Chinese listed steel producer Baoshan Iron & Steel Co Ltd said on Friday its third-quarter net profit rose 68.6% on an annual basis, defying intensified pressure from production curbs and higher raw material prices.
The steel giant, known as Baosteel, pocketed 6.5 billion yuan ($1.02 billion) during the July-September quarter, it said in a filing to the Shanghai Stock Exchange. That was down from 9.7 billion yuan it earned in the second quarter but still well above profits the company made in the same period of 2020.
"In the third quarter ... downstream demand like vehicles, home appliances and engineering machineries were relatively weak," Baosteel said, adding that growth in overseas demand slowed.
Meanwhile, China's steel production and energy consumption controls also weighed on the company's profitability together with rising coal prices, according to the company.

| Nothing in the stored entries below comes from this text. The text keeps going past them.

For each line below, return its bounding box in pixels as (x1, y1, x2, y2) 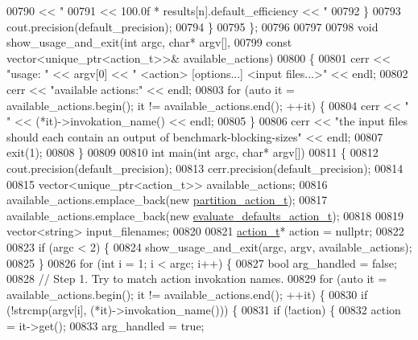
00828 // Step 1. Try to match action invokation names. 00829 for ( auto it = (6, 270, 387, 287)
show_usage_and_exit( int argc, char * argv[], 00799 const (6, 34, 292, 51)
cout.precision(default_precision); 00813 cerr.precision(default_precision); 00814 (6, 159, 404, 176)
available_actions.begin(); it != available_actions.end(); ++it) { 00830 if (6, 285, 368, 302)
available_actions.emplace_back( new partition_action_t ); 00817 (6, 191, 328, 208)
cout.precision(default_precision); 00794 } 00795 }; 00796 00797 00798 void (6, 18, 379, 35)
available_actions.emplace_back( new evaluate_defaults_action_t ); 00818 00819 (6, 207, 404, 223)
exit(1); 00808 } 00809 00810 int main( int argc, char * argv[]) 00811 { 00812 (6, 144, 379, 161)

Prices for coking coal futures, a key steelmaking ingredient, on the Dalian Commodity Exchange, surged more than 80% in the third quarter triggered by a coal supply crunch, crippling the impact of falling iron ore prices, which were down 32%.

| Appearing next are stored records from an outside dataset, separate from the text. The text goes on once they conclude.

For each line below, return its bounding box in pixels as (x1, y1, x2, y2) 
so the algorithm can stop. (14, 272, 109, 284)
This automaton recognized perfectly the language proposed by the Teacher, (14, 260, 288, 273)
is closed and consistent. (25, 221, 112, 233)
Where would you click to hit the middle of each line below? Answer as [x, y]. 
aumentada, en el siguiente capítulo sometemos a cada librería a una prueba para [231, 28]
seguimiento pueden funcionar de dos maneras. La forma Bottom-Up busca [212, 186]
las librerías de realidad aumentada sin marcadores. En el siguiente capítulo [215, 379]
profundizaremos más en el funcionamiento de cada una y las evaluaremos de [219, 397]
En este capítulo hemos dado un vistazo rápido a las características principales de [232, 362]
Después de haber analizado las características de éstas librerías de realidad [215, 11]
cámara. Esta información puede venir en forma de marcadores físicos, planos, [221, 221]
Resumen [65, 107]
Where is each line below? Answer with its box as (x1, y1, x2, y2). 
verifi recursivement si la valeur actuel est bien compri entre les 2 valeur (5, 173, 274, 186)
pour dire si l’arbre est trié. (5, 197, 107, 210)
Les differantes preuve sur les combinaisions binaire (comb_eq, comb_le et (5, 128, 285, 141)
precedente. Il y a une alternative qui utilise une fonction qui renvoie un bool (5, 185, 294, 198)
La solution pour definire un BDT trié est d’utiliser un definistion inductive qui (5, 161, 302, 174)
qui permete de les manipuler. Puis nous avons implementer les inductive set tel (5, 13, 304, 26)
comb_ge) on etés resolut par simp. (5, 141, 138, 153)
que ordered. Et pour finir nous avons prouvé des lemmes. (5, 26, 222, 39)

Baosteel said it had managed to overcome the difficulty by adjusting production strategy and cutting costs.
In the first three quarters, the steelmaker's net profit stood at 21.59 billion yuan, surging 174.5% from the Jan-Sept period in 2020, it said.
The company made 33.13 million tonnes of iron and 37.05 million tonnes of steel this year as of end-September, according to the filing.